__Action item__
Search the records for "same". Report every line where it occurs.

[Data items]
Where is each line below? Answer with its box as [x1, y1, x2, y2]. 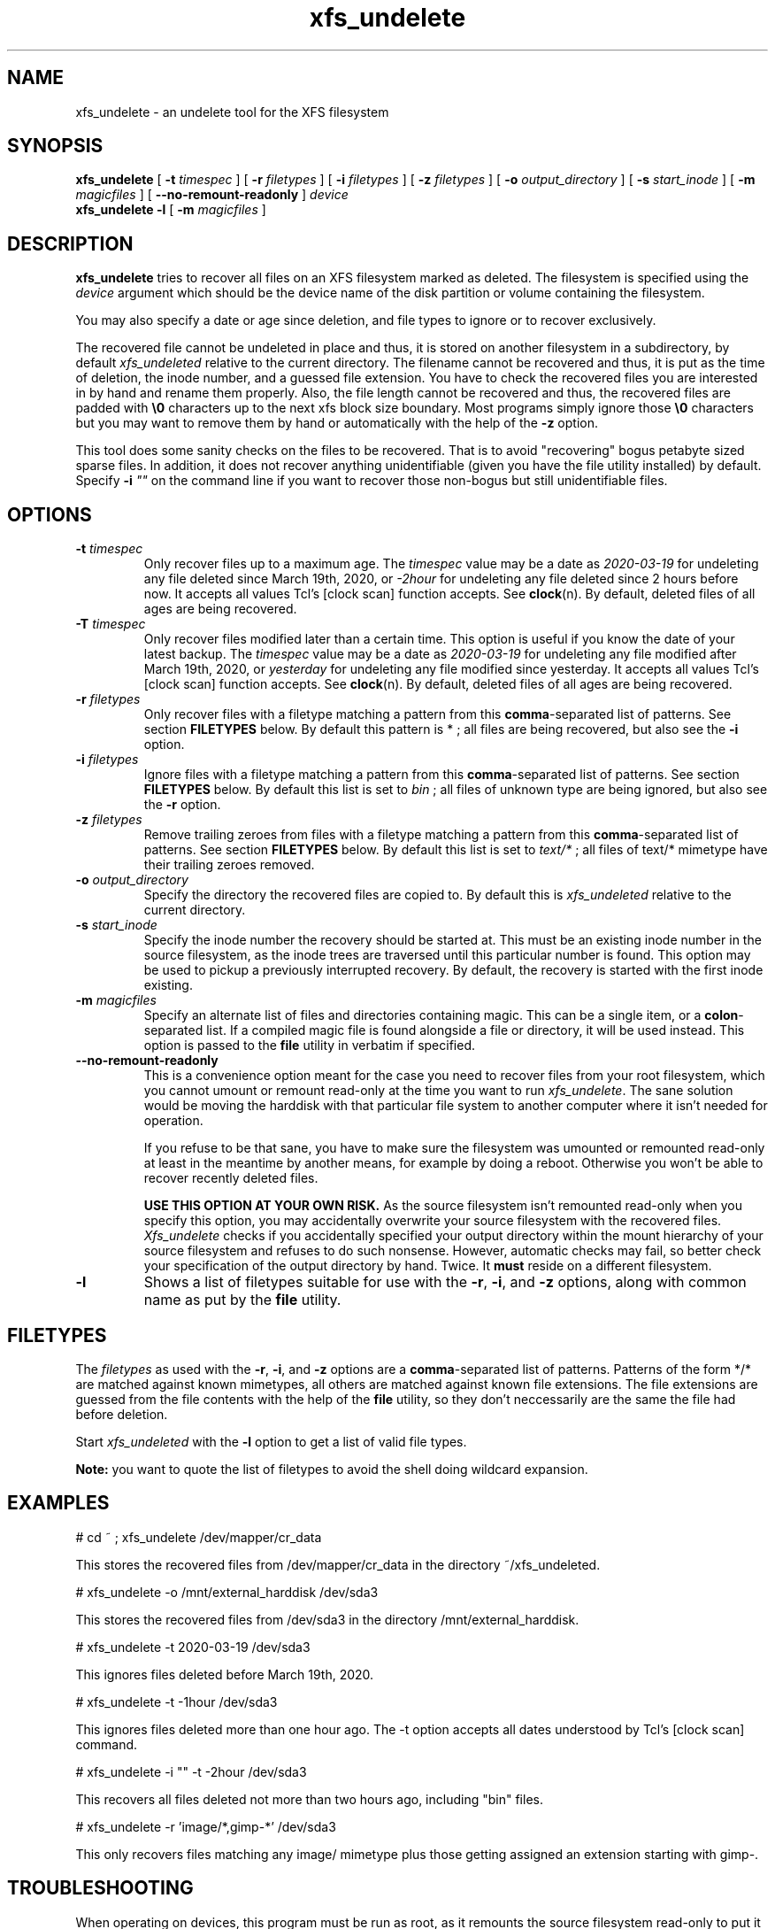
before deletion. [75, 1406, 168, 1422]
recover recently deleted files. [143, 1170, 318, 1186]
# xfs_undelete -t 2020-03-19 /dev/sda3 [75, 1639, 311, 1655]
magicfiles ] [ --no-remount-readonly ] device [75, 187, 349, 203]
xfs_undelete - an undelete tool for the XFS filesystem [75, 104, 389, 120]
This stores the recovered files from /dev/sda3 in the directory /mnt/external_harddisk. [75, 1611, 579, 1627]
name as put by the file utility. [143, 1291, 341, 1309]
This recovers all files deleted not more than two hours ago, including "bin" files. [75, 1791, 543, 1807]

* * *

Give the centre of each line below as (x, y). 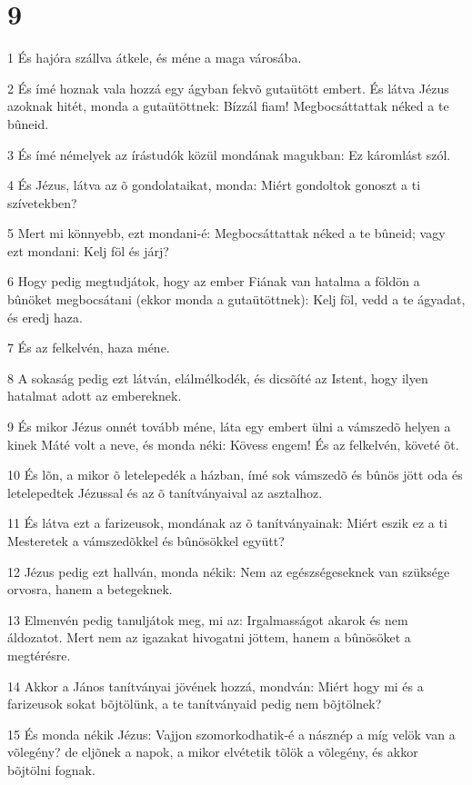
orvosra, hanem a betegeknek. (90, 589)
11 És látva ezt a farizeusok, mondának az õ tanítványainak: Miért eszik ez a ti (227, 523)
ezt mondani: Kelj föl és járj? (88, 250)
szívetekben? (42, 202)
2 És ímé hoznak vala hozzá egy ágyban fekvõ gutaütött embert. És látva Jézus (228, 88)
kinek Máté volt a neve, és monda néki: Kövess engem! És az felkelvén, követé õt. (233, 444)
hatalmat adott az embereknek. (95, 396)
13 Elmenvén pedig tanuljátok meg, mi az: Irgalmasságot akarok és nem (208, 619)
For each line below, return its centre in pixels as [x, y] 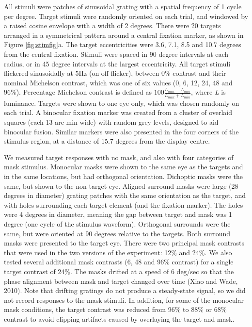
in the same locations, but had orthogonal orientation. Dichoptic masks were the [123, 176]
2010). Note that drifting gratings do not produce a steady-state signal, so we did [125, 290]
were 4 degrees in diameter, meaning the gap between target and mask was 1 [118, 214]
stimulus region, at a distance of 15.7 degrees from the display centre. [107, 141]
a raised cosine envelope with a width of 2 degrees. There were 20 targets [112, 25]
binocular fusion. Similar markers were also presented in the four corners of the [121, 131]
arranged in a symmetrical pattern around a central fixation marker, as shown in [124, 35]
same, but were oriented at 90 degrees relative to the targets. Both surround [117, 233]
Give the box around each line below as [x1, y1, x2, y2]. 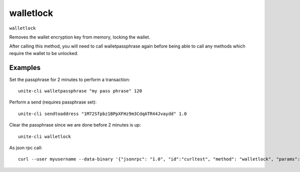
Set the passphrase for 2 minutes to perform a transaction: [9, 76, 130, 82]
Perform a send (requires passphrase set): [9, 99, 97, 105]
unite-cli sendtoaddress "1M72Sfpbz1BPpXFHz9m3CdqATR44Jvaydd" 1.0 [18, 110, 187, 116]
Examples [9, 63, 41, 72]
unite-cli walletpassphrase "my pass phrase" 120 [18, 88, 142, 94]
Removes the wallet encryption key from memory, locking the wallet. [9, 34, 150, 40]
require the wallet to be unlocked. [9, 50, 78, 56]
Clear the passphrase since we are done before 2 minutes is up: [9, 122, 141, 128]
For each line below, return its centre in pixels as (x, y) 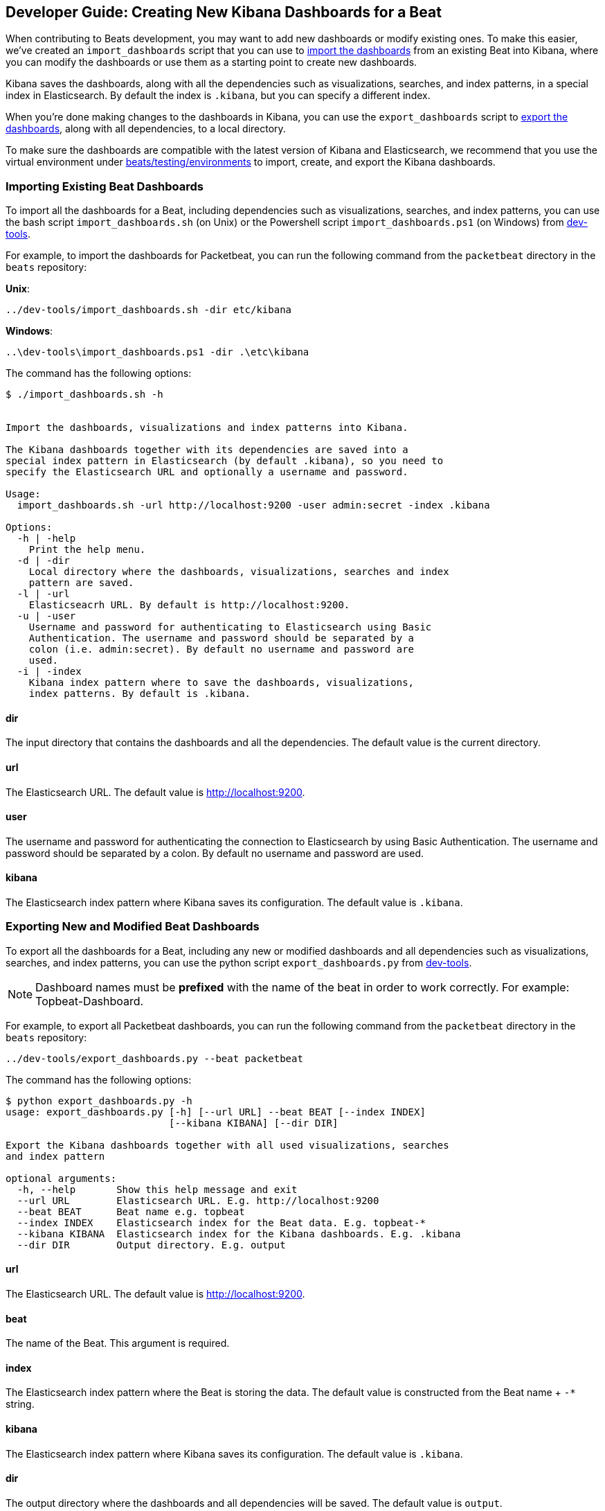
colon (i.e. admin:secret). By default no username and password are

__Task output__
in the same locations, but had orthogonal orientation. Dichoptic masks were the [123, 176]
same, but were oriented at 90 degrees relative to the targets. Both surround [117, 233]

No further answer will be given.